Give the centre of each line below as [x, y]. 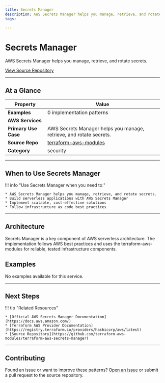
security [57, 151]
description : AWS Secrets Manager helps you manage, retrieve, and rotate [83, 14]
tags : [11, 19]
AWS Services [25, 121]
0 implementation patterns [78, 112]
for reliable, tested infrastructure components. [70, 249]
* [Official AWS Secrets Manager [39, 317]
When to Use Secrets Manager [53, 173]
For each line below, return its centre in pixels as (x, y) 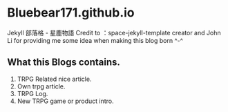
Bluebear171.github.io (71, 13)
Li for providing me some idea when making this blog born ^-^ (95, 40)
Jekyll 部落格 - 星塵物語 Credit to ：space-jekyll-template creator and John (114, 32)
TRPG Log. (32, 93)
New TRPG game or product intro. (65, 101)
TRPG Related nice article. (54, 79)
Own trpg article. (41, 86)
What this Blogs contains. (64, 63)
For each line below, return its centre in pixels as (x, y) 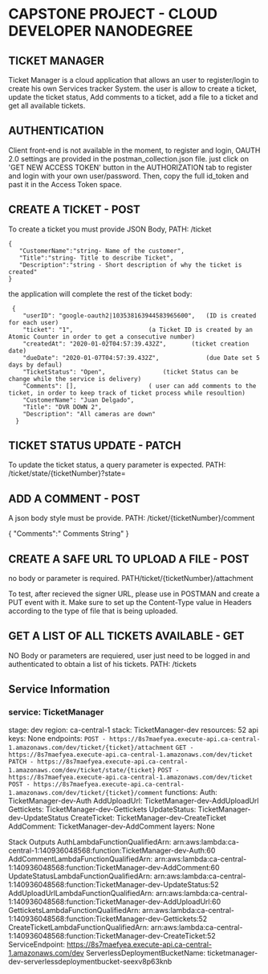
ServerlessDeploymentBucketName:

•••••

Transcribe the preceding listing in its entirety and with exact wording, leaving out pictures.

WRITTEN RESPONSE:
Give the centre of each line below as [x, y]. 
security [57, 151]
description : AWS Secrets Manager helps you manage, retrieve, and rotate [83, 14]
tags : [11, 19]
AWS Services [25, 121]
0 implementation patterns [78, 112]
for reliable, tested infrastructure components. [70, 249]
* [Official AWS Secrets Manager [39, 317]
When to Use Secrets Manager [53, 173]
For each line below, return its centre in pixels as (x, y) 
Bluebear171.github.io (71, 13)
Li for providing me some idea when making this blog born ^-^ (95, 40)
Jekyll 部落格 - 星塵物語 Credit to ：space-jekyll-template creator and John (114, 32)
TRPG Log. (32, 93)
New TRPG game or product intro. (65, 101)
TRPG Related nice article. (54, 79)
Own trpg article. (41, 86)
What this Blogs contains. (64, 63)
For each line below, return its centre in pixels as (x, y) 
ServerlessDeploymentBucketName:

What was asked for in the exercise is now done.